看到沐鳳梧的雲南王一下楞住了,全然不是剛剛雷厲風行的樣子!

“父王怎麽來了?”沐鳳梧開口,沐晟才有了實感,反應過來眼前的人確實是自己的兒子,慢慢走近仔細瞧清楚。

沐鳳梧看清楚沐晟後,有些不敢認。沐晟得到消息後,一路奔波,從雲南趕到京城,二十天時間,緊趕慢趕終於趕到京城,此刻已經滿臉疲憊,眼中布滿了血絲,兩頰通紅。

沐晟拍了拍他的肩膀,輕聲說了句:“沒事就好!”

沐鳳梧這才明白,他爹這一趟應當是聽到消息,就一路跋山涉水趕過來。四娘接過他的披風,遞給身邊的丫鬟,又吩咐下人打些熱水過來。

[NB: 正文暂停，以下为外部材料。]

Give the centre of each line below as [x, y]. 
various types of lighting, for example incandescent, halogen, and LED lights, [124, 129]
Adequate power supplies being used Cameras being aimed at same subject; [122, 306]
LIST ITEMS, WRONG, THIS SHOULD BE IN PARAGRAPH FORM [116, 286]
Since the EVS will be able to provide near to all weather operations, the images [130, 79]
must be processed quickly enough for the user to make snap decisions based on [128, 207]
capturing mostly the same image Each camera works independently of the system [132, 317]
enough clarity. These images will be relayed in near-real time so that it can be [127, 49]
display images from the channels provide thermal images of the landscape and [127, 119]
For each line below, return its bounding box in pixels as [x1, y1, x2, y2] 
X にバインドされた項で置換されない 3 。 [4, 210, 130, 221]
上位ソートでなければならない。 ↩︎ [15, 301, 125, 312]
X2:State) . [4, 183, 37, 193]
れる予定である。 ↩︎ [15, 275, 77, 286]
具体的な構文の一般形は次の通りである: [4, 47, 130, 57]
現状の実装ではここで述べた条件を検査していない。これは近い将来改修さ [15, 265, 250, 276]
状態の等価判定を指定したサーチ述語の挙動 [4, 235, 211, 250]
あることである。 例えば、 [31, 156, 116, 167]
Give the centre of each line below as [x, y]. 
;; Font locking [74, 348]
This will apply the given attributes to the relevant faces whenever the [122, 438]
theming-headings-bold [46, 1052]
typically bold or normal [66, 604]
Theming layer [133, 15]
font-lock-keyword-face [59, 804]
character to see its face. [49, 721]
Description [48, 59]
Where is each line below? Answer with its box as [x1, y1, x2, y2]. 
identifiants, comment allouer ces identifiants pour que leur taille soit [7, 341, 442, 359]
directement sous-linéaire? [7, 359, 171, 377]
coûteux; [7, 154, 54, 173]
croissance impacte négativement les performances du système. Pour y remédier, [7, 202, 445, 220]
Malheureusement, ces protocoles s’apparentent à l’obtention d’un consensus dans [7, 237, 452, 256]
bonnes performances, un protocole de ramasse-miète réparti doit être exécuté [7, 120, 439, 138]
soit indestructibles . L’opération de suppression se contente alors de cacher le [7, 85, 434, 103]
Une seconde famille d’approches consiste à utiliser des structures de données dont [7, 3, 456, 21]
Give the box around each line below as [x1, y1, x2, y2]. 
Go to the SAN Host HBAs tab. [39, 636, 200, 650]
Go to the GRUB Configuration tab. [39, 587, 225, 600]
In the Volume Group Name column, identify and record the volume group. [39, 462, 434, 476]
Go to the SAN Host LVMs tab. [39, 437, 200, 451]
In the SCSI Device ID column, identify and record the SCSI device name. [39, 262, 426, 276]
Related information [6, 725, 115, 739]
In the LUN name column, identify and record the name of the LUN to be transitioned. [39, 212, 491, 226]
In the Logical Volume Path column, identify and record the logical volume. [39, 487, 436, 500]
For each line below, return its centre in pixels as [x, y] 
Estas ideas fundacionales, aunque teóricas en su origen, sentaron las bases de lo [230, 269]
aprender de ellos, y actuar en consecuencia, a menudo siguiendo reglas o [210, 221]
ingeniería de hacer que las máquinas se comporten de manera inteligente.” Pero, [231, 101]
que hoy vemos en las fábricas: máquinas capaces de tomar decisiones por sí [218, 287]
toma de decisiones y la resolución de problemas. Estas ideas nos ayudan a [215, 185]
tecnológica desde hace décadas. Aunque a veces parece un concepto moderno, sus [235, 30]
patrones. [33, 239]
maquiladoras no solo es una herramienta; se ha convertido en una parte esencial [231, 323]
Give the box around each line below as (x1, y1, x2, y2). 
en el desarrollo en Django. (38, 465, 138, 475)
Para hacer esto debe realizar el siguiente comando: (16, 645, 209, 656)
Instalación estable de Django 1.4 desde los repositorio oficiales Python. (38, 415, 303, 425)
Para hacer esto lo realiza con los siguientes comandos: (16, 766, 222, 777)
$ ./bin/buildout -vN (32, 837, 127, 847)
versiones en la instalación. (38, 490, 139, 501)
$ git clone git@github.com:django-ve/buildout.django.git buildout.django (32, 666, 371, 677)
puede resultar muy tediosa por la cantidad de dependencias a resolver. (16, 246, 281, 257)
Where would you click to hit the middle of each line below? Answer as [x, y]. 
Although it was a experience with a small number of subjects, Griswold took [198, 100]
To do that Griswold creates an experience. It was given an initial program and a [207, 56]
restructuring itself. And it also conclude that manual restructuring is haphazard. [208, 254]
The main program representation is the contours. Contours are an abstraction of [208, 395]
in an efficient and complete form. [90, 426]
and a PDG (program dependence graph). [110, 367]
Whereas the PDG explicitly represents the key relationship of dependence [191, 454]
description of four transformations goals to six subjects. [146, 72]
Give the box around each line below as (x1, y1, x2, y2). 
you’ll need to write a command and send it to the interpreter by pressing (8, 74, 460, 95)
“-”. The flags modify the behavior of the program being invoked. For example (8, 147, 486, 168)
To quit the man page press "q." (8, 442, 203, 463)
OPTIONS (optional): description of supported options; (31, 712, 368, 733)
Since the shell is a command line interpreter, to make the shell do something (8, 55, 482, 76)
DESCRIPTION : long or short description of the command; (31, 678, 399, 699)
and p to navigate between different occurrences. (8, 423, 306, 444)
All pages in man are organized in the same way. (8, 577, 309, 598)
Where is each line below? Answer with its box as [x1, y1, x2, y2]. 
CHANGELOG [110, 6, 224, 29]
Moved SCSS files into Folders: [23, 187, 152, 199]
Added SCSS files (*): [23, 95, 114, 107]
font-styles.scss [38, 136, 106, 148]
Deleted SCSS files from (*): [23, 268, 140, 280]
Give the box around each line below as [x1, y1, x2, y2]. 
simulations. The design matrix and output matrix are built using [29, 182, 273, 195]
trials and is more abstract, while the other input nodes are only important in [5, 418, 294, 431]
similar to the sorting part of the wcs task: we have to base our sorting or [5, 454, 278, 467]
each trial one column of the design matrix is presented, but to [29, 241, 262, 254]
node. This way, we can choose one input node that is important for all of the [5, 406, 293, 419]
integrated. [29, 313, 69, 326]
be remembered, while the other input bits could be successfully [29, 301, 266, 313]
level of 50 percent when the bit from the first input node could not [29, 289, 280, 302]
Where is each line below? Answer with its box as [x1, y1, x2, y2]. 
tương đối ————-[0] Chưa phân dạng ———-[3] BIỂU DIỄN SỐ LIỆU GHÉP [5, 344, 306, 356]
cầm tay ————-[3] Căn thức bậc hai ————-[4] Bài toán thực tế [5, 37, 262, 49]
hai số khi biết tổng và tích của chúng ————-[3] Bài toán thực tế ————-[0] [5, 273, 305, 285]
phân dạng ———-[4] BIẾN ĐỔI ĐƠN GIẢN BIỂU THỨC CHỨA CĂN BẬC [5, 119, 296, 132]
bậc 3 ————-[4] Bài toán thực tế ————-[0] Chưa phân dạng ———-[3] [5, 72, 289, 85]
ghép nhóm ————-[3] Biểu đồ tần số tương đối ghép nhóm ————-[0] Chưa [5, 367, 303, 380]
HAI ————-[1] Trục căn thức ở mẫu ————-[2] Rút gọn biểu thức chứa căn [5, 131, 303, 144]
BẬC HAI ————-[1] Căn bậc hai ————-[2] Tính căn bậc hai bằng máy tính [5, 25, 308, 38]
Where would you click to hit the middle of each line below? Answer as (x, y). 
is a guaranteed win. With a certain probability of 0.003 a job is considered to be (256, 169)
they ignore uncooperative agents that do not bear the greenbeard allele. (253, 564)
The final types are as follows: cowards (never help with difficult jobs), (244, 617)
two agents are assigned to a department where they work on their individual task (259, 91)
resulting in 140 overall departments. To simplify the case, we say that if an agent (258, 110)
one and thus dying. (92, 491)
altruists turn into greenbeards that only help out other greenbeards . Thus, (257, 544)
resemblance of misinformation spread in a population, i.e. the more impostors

三個人進屋,沐晟三言兩語將近日的事情說清,有幾個寨子的寨主不願意歸順,便打起了歲貢的主意,想要挑撥離間,利用朝廷壓制雲南王,好讓他分身乏術。說完雲南的事情,沐晟又問起京城的事情。

沐鳳梧就將永昌帝發火把他關起來,又把他放出來的經過簡述了一遍,末了又說:“多虧了太子殿下,兒子在牢裏並沒受什麽苦。”

平日裏有四娘和春歸去探望,太子也沒少暗中幫忙,除了被限制人身自由,他並未在刑部大牢受什麽罪。

沐晟點頭,說了句:“太子仁善。”

然後又問道:“你說模仿我的字跡給聖上寫奏疏,這是你的主意?那是誰幫你做的?春歸?”

沐晟有點不相信,這樣的計劃,要想不漏破綻,光指望沐鳳梧在牢裏指揮顯然不現實。

沐鳳梧有些心虛地看向別處,不知道怎麽跟他爹解釋,如果說楊雨棠,他爹會不會更支持這門親事了?楊雨棠那邊是不是更難推掉這門親事了?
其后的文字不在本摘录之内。